A quadratic expression is a type of polynomial that typically looks like a trinomial in the form \( ax^2 + bx + c \), where \( a, b, \) and \( c \) are constants. In the given exercise, the quadratic expression is \( r^2 - 9rs + 20s^2 \).
This expression involves two variables, \( r \) and \( s \), making it a bivariate quadratic polynomial. It’s called "quadratic" because

1. The highest power is 2, residing in \( r^2 \).
2. It has three terms, making it a trinomial.

Recognizing the structure of a quadratic expression is crucial for the method of factoring to simplify or solve equations involving these expressions.

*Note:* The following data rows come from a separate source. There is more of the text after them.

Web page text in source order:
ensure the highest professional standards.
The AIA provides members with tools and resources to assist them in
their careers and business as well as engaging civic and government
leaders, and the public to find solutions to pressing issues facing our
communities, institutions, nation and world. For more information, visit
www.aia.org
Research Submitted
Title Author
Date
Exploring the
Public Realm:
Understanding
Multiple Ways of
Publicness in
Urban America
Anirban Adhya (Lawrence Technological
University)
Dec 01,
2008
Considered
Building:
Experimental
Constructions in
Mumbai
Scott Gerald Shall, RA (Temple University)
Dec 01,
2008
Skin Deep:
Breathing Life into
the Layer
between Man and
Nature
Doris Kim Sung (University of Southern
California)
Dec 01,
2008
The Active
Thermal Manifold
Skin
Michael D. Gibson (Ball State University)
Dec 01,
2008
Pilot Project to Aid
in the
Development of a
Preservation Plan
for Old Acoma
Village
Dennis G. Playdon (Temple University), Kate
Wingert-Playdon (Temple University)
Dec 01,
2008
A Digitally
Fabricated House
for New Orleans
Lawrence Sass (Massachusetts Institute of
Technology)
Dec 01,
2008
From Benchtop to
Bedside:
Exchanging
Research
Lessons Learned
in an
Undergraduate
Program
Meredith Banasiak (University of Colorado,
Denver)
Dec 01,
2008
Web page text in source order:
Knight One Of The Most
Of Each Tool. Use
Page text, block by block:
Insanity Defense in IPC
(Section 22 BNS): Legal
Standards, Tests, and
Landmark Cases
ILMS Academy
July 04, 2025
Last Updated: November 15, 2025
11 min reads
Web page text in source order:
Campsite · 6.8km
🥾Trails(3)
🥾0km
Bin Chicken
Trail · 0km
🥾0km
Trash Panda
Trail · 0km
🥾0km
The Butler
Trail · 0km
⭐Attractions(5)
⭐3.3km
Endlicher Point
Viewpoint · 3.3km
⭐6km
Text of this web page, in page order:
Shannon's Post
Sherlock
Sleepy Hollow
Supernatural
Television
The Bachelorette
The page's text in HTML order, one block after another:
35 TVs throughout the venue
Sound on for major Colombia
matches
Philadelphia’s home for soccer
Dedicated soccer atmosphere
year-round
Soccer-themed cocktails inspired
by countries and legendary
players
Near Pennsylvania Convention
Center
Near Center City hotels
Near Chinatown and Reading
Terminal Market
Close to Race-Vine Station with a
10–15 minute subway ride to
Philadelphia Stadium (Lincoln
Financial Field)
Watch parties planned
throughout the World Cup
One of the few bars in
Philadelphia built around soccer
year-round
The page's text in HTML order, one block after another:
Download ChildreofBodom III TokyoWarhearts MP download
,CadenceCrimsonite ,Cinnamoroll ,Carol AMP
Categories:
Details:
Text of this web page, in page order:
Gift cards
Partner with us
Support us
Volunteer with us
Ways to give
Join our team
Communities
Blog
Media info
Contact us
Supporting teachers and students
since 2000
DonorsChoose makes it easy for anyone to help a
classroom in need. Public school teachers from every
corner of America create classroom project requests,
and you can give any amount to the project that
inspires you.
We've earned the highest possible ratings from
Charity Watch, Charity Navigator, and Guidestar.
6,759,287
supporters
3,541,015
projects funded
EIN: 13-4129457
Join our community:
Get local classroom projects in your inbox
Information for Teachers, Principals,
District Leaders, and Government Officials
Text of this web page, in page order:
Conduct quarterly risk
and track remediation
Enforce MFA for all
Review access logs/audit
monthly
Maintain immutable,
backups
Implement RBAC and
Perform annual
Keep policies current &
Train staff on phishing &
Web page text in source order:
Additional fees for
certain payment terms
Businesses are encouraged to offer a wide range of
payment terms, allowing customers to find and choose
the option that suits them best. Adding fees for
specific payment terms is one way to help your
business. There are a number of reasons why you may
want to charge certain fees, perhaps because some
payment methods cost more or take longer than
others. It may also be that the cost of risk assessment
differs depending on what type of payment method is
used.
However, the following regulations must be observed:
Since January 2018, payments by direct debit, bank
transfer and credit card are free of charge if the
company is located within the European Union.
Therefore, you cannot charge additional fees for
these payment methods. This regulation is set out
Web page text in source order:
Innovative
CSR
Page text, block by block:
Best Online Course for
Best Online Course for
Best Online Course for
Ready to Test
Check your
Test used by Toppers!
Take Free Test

Factoring by grouping is an algebraic method used to factor polynomials. The process involves grouping terms to reveal common factors, which makes the expression easier to factor. In the solution for \( r^2 - 9rs + 20s^2 \), we identified the need to group by considering terms that can be paired for factoring.
The method consists of the following steps:

• Split the middle term into two terms that add up to it, given the conditions of multiplication and addition of pairs.
• Group terms in pairs, typically two sets.
• Factor out the greatest common factor from each group.
• Identify and extract the common binomial factor, if present, to achieve a factored expression.

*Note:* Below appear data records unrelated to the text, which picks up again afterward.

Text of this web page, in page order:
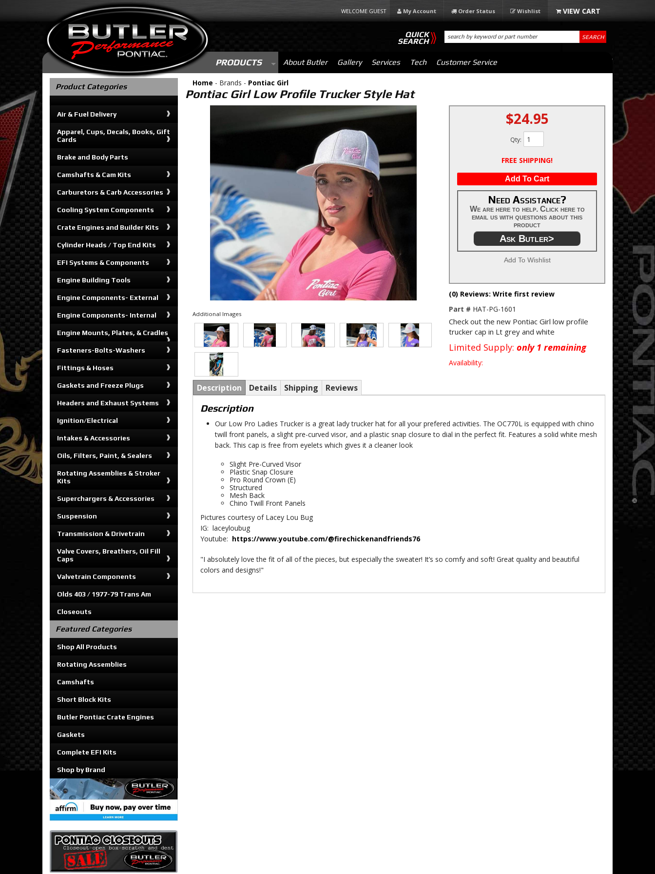
WELCOME GUEST My Account Order Status Wishlist
PRODUCTS About Butler Gallery Services Tech Customer Service
QUICK
SEARCH SEARCH
Home - Brands - Pontiac Girl
Pontiac Girl Low Profile Trucker Style Hat
Additional Images
$24.95
Qty:
FREE SHIPPING!
Add To Cart
Need Assistance?
We are here to help. Click here to
email us with questions about this
product
Ask Butler>
Add To Wishlist
(0) Reviews: Write first review
Part # HAT-PG-1601
Check out the new Pontiac Girl low profile
trucker cap in Lt grey and white
Limited Supply: only 1 remaining
Availability:
Description Details Shipping Reviews
Description
Our Low Pro Ladies Trucker is a great lady trucker hat for all your prefered activities. The OC770L is equipped with chino
twill front panels, a slight pre-curved visor, and a plastic snap closure to dial in the perfect fit. Features a solid white mesh
back. This cap is free from eyelets which gives it a cleaner look
Slight Pre-Curved Visor
Plastic Snap Closure
Pro Round Crown (E)
Structured
Mesh Back
Chino Twill Front Panels
Pictures courtesy of Lacey Lou Bug
IG: laceyloubug
Youtube: https://www.youtube.com/@firechickenandfriends76
"I absolutely love the fit of all of the pieces, but especially the sweater! It’s so comfy and soft! Great quality and beautiful
colors and designs!"
Product Categories
Air & Fuel Delivery
Apparel, Cups, Decals, Books, Gift
Cards
Brake and Body Parts
Camshafts & Cam Kits
Carburetors & Carb Accessories
Cooling System Components
Crate Engines and Builder Kits
Cylinder Heads / Top End Kits
EFI Systems & Components
Engine Building Tools
Engine Components- External
Engine Components- Internal
Engine Mounts, Plates, & Cradles
Fasteners-Bolts-Washers
Fittings & Hoses
Gaskets and Freeze Plugs
Headers and Exhaust Systems
Ignition/Electrical
Intakes & Accessories
Oils, Filters, Paint, & Sealers
Rotating Assemblies & Stroker
Kits
Superchargers & Accessories
Suspension
Transmission & Drivetrain
Valve Covers, Breathers, Oil Fill
Caps
Valvetrain Components
Olds 403 / 1977-79 Trans Am
Closeouts
Featured Categories
Shop All Products
Rotating Assemblies
Camshafts
Short Block Kits
Butler Pontiac Crate Engines
Gaskets
Complete EFI Kits
Shop by Brand
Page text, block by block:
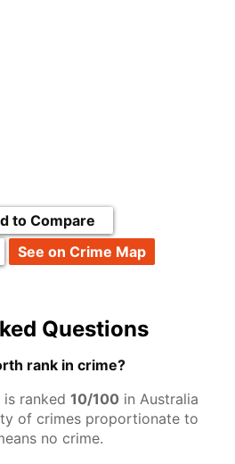
to Compare
See on Crime Map
Questions
rank in crime?
ranked 10/100 in Australia
of crimes proportionate to
no crime.
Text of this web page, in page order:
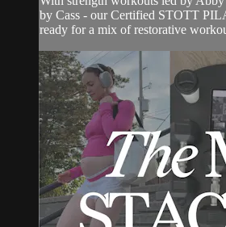
by Cass - our Certified STOTT
ready for a mix of restorative
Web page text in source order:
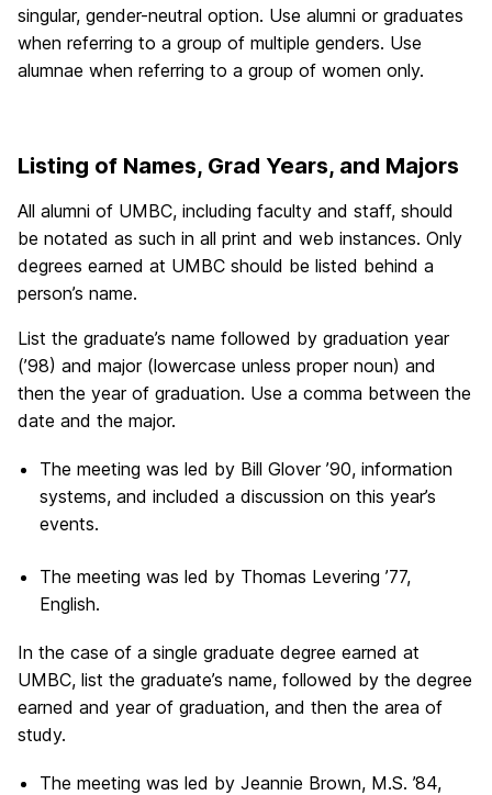
singular, gender-neutral option. Use alumni or graduates
when referring to a group of multiple genders. Use
alumnae when referring to a group of women only.
Listing of Names, Grad Years, and Majors
All alumni of UMBC, including faculty and staff, should
be notated as such in all print and web instances. Only
degrees earned at UMBC should be listed behind a
person’s name.
List the graduate’s name followed by graduation year
(’98) and major (lowercase unless proper noun) and
then the year of graduation. Use a comma between the
date and the major.
The meeting was led by Bill Glover ’90, information
systems, and included a discussion on this year’s
events.
The meeting was led by Thomas Levering ’77,
English.
In the case of a single graduate degree earned at
UMBC, list the graduate’s name, followed by the degree
earned and year of graduation, and then the area of
study.
The meeting was led by Jeannie Brown, M.S. ’84,
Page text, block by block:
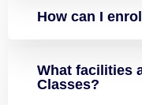
How can I
What facilities
Classes?
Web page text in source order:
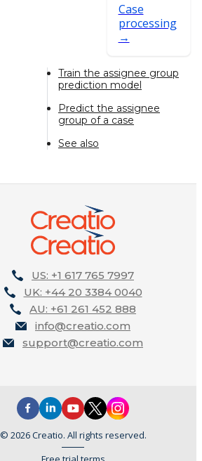
Case
processing
Train the assignee group
prediction model
Predict the assignee
group of a case
See also
US: +1 617 765 7997
UK: +44 20 3384 0040
AU: +61 261 452 888
info@creatio.com
support@creatio.com
© 2026 Creatio. All rights reserved.

This method is especially useful when dealing with polynomials where the coefficient of the squared variable is 1, aiding in clear simplification.

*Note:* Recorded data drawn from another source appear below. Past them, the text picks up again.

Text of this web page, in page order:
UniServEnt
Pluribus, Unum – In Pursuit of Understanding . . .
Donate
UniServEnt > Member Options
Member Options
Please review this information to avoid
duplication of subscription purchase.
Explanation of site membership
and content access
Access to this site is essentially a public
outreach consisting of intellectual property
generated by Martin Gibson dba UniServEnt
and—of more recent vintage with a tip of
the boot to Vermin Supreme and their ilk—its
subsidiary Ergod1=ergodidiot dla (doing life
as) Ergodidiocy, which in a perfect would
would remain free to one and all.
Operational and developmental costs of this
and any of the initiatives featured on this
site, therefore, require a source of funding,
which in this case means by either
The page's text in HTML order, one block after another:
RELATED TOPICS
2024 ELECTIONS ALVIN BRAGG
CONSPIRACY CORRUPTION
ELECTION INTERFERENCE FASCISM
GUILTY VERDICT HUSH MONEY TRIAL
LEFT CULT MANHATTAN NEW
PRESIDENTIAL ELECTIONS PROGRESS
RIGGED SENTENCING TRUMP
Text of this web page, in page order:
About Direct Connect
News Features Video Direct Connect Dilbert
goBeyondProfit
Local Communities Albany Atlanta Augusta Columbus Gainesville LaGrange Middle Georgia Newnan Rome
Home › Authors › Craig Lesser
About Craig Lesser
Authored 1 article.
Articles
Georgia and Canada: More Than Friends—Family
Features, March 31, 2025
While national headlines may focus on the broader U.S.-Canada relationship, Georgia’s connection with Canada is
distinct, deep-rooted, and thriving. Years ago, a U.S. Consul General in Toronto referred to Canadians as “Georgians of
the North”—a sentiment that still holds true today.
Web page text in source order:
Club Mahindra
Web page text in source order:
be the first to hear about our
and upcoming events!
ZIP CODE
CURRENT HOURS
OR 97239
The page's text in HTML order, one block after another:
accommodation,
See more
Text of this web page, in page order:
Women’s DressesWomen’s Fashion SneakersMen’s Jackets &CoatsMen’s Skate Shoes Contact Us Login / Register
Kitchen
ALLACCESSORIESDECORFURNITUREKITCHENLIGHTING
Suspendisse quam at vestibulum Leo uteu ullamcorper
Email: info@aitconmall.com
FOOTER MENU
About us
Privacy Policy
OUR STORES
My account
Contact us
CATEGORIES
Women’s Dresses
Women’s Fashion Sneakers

In algebra, polynomial coefficients are the numbers that multiply the terms in a polynomial. Understanding coefficients is key to the structure and behavior of these expressions. For the quadratic expression \( r^2 - 9rs + 20s^2 \), the coefficients are:

• Leading coefficient of \( r^2 \): 1
• Coefficient of \( -9rs \): -9
• Constant term coefficient \( 20s^2 \): 20 (though this appears as part of the binomial \((s^2)\))

These coefficients play a vital role in determining the expression's shape and direction when graphed.
They also help us in the process of factoring by conveying relationships between terms, such as their sum and product, which are key in methods like factoring by grouping.

An algebraic expression is a mathematical phrase that can contain numbers, variables and operations. It is a general term that encompasses all sorts of combinations, from simple monomials to complex polynomials. The expression \( r^2 - 9rs + 20s^2 \) is an example of a multivariable algebraic expression.
Such expressions can be processed to simplify equations or solve for variable values, often by factoring, expansion, or substitution techniques. Understanding and manipulating algebraic expressions is foundational in algebra, enabling solutions to equations that model real-world situations. Through methods like factoring by grouping, you can simplify these expressions into a product, like turning \( r^2 - 9rs + 20s^2 \) into \((r - 4s)(r - 5s)\), which can then be easier to graph, interpret, or solve.